PROBLEM DESCRIPTION:
Restate word for word the lines of the material below, from the line with "We will test" to the line with "subscripts in the", both lines included, and no others.

::: INFORMATION :::

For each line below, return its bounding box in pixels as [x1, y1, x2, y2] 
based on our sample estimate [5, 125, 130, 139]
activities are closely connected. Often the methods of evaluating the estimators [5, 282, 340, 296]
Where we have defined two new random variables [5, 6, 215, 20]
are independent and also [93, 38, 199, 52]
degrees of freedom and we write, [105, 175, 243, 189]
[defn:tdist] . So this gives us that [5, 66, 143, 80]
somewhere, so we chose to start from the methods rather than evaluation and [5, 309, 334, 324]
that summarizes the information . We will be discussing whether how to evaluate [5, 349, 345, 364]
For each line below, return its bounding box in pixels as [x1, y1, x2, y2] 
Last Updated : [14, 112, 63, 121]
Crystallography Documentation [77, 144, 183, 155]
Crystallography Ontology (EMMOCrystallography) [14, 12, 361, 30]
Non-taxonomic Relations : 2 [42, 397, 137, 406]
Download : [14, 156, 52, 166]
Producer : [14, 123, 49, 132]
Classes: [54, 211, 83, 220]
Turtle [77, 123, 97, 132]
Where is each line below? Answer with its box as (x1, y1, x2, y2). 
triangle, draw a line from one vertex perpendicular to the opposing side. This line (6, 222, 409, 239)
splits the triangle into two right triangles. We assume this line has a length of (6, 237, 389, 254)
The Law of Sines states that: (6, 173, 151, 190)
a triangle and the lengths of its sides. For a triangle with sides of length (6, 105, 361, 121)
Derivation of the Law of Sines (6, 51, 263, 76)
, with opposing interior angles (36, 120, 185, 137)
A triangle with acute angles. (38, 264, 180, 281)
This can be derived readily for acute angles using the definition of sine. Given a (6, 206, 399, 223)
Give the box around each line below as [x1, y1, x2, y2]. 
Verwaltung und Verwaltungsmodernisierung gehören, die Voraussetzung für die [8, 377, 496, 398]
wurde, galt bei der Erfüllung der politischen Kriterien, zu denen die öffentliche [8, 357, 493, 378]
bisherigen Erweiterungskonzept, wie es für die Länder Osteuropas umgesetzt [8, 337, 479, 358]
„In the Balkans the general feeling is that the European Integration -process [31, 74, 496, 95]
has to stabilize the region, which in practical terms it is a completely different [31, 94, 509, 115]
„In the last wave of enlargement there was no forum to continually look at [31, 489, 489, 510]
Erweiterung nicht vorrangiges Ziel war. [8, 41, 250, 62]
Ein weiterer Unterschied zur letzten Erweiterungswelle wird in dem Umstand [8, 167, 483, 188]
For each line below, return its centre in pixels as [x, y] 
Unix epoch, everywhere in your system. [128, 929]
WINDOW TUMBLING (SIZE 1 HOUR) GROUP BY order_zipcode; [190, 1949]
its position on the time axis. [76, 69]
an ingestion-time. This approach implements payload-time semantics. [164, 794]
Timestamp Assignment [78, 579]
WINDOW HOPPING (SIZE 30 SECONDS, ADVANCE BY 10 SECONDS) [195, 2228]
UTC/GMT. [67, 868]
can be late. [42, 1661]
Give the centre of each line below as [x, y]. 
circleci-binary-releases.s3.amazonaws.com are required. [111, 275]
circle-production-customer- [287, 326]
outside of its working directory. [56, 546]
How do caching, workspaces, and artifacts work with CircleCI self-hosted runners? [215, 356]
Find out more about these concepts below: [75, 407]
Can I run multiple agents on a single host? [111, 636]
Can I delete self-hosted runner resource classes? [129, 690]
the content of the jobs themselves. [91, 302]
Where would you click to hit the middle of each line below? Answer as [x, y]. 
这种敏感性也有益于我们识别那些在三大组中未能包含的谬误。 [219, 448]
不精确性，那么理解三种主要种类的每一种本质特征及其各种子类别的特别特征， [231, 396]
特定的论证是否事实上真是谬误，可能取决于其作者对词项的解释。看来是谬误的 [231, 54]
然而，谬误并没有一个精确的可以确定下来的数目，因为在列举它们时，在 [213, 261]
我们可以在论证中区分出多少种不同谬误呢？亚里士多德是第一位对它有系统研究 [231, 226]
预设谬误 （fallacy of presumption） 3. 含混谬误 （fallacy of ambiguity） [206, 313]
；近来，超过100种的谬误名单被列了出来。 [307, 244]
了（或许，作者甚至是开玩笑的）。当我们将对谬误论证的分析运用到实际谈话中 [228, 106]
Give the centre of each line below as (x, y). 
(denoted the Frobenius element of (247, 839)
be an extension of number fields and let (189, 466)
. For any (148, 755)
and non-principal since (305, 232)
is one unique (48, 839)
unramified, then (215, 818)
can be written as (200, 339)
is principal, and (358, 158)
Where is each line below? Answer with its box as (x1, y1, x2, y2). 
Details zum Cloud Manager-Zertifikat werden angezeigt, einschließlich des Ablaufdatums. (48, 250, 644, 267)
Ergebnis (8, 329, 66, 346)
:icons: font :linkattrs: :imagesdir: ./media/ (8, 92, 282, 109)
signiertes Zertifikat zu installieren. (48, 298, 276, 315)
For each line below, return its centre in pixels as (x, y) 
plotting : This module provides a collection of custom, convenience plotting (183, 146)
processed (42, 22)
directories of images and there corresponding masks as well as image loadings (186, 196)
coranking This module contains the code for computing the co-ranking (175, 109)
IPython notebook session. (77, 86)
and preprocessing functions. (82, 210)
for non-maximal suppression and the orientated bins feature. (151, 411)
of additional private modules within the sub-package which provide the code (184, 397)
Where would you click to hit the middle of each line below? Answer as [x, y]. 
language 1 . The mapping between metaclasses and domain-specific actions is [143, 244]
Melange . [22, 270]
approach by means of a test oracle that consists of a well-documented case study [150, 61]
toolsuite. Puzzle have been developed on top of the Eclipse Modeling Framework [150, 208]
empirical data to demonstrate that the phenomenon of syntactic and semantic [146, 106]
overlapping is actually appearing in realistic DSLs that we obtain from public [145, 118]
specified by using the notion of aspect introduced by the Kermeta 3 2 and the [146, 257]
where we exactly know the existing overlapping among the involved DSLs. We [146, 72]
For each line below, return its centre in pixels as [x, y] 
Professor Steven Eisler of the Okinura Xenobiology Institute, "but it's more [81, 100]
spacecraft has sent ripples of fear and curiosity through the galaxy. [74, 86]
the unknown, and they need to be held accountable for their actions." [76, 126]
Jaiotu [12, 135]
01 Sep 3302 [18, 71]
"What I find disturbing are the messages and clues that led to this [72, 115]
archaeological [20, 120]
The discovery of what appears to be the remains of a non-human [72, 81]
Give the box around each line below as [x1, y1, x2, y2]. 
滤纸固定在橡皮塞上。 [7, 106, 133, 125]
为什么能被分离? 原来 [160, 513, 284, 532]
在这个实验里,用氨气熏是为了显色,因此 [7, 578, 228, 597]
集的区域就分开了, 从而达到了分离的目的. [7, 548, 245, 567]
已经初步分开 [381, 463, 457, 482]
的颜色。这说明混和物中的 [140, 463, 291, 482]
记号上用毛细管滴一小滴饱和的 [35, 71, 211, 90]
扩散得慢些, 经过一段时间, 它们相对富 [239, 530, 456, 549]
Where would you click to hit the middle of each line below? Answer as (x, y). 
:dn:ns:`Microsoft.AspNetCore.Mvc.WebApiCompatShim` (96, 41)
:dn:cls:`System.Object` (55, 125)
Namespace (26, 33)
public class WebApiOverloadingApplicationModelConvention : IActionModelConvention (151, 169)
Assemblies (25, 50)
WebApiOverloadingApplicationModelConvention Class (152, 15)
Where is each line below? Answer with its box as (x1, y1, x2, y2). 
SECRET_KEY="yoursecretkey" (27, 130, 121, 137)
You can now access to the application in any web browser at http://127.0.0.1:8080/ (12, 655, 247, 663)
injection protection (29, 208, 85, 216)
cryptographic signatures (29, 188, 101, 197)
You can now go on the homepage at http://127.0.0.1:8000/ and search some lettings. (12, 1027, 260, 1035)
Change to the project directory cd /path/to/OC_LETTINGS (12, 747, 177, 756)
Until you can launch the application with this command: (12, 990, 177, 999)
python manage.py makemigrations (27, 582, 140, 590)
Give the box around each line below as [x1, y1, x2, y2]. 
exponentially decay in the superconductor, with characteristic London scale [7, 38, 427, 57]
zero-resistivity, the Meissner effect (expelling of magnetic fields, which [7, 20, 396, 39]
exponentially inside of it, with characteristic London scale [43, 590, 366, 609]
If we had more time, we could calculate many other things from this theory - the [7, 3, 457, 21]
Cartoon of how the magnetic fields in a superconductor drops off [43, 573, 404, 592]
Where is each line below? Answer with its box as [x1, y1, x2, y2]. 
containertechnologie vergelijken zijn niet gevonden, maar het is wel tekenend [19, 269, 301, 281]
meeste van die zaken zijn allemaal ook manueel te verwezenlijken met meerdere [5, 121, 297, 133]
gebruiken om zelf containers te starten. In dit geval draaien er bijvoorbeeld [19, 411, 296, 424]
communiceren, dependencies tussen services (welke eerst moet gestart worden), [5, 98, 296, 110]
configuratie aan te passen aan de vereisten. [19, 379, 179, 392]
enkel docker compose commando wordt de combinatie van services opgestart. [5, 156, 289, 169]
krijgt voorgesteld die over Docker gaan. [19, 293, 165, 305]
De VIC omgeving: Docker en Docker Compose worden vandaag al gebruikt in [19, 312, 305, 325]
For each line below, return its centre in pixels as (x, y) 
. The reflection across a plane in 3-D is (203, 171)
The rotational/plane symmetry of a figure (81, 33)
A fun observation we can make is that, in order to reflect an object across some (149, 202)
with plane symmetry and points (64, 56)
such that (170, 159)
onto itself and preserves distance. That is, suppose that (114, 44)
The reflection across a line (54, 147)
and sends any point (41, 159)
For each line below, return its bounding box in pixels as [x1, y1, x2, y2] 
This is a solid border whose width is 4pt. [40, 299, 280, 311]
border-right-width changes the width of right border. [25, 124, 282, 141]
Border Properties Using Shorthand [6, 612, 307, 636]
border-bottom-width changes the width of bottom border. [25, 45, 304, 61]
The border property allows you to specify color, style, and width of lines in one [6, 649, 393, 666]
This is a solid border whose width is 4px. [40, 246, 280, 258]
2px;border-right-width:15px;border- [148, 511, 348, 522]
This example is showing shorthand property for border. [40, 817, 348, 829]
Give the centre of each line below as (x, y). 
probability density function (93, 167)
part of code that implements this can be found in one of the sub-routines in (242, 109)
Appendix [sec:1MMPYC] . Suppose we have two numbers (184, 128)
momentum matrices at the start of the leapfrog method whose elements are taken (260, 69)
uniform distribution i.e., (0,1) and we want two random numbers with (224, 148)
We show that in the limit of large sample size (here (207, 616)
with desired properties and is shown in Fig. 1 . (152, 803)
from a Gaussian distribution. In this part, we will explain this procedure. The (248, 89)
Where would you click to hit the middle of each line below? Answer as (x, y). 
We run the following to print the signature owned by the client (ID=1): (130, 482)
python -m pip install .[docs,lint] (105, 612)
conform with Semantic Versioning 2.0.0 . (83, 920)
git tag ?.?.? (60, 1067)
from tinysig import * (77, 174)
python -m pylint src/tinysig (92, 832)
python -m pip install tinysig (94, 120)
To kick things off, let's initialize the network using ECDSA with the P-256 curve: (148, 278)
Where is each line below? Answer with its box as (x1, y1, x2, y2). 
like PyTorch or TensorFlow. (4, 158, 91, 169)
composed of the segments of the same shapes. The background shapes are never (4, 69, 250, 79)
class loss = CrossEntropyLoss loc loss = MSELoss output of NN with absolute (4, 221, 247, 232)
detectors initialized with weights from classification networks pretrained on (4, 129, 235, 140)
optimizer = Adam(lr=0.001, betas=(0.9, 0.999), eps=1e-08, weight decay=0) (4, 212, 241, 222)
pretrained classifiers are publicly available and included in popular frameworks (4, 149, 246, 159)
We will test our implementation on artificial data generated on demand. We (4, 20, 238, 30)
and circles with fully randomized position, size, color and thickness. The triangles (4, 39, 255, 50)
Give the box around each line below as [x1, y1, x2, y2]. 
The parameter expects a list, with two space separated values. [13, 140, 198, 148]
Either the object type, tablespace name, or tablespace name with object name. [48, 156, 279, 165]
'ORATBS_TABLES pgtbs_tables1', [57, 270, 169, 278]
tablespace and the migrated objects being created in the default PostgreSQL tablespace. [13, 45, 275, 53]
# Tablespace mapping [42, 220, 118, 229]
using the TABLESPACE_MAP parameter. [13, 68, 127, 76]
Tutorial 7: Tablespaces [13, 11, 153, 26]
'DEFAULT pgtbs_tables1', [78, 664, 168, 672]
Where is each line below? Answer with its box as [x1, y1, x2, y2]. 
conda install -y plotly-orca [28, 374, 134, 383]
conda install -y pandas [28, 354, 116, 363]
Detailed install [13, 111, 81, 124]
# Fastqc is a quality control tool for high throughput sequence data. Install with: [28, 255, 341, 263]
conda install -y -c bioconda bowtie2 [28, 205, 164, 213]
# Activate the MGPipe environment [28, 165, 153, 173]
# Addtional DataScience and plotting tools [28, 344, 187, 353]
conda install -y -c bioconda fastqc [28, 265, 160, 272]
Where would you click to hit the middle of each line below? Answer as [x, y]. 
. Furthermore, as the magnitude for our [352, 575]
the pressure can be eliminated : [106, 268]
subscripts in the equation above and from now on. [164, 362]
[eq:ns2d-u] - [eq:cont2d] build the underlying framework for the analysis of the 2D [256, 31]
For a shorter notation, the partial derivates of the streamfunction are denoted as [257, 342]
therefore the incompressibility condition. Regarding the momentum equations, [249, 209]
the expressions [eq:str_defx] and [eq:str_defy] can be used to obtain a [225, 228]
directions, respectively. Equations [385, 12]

:::

RESULT OF THIS EXERCISE:
We will test our implementation on artificial data generated on demand. We (4, 20, 238, 30)
and circles with fully randomized position, size, color and thickness. The triangles (4, 39, 255, 50)
Give the box around each line below as [x1, y1, x2, y2]. 
The parameter expects a list, with two space separated values. [13, 140, 198, 148]
Either the object type, tablespace name, or tablespace name with object name. [48, 156, 279, 165]
'ORATBS_TABLES pgtbs_tables1', [57, 270, 169, 278]
tablespace and the migrated objects being created in the default PostgreSQL tablespace. [13, 45, 275, 53]
# Tablespace mapping [42, 220, 118, 229]
using the TABLESPACE_MAP parameter. [13, 68, 127, 76]
Tutorial 7: Tablespaces [13, 11, 153, 26]
'DEFAULT pgtbs_tables1', [78, 664, 168, 672]
Where is each line below? Answer with its box as [x1, y1, x2, y2]. 
conda install -y plotly-orca [28, 374, 134, 383]
conda install -y pandas [28, 354, 116, 363]
Detailed install [13, 111, 81, 124]
# Fastqc is a quality control tool for high throughput sequence data. Install with: [28, 255, 341, 263]
conda install -y -c bioconda bowtie2 [28, 205, 164, 213]
# Activate the MGPipe environment [28, 165, 153, 173]
# Addtional DataScience and plotting tools [28, 344, 187, 353]
conda install -y -c bioconda fastqc [28, 265, 160, 272]
Where would you click to hit the middle of each line below? Answer as [x, y]. 
. Furthermore, as the magnitude for our [352, 575]
the pressure can be eliminated : [106, 268]
subscripts in the equation above and from now on. [164, 362]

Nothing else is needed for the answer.